** TO DO **
Locate "描述了这种行为。 (49, 1637)" in the records below, then copy its line and every following line exactly, without the pictures.

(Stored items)
# # #

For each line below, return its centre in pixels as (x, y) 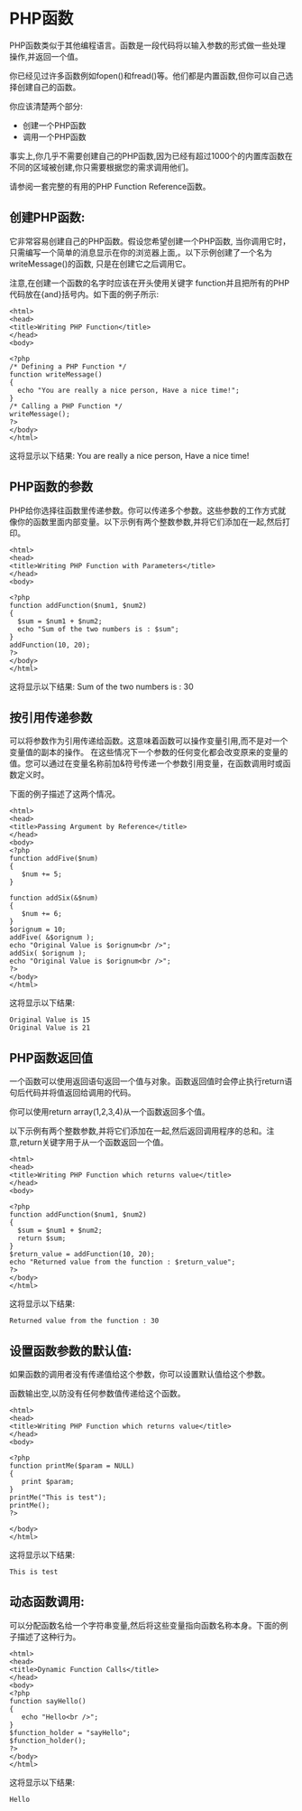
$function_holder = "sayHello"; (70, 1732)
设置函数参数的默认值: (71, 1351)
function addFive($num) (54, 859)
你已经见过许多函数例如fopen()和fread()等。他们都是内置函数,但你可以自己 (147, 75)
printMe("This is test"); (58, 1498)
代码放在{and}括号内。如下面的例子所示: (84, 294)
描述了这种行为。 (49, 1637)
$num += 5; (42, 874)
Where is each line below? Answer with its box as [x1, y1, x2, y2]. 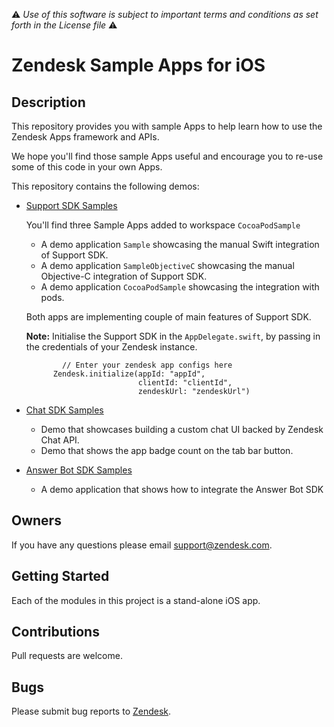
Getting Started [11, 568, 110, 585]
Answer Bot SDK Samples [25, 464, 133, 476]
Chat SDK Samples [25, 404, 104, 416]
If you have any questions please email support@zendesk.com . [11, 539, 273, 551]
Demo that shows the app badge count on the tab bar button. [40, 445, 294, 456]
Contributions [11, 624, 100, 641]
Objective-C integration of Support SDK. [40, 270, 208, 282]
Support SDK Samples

# # #

** RESPONSE BELOW **
描述了这种行为。 (49, 1637)
$num += 5; (42, 874)
Where is each line below? Answer with its box as [x1, y1, x2, y2]. 
Getting Started [11, 568, 110, 585]
Answer Bot SDK Samples [25, 464, 133, 476]
Chat SDK Samples [25, 404, 104, 416]
If you have any questions please email support@zendesk.com . [11, 539, 273, 551]
Demo that shows the app badge count on the tab bar button. [40, 445, 294, 456]
Contributions [11, 624, 100, 641]
Objective-C integration of Support SDK. [40, 270, 208, 282]
Support SDK Samples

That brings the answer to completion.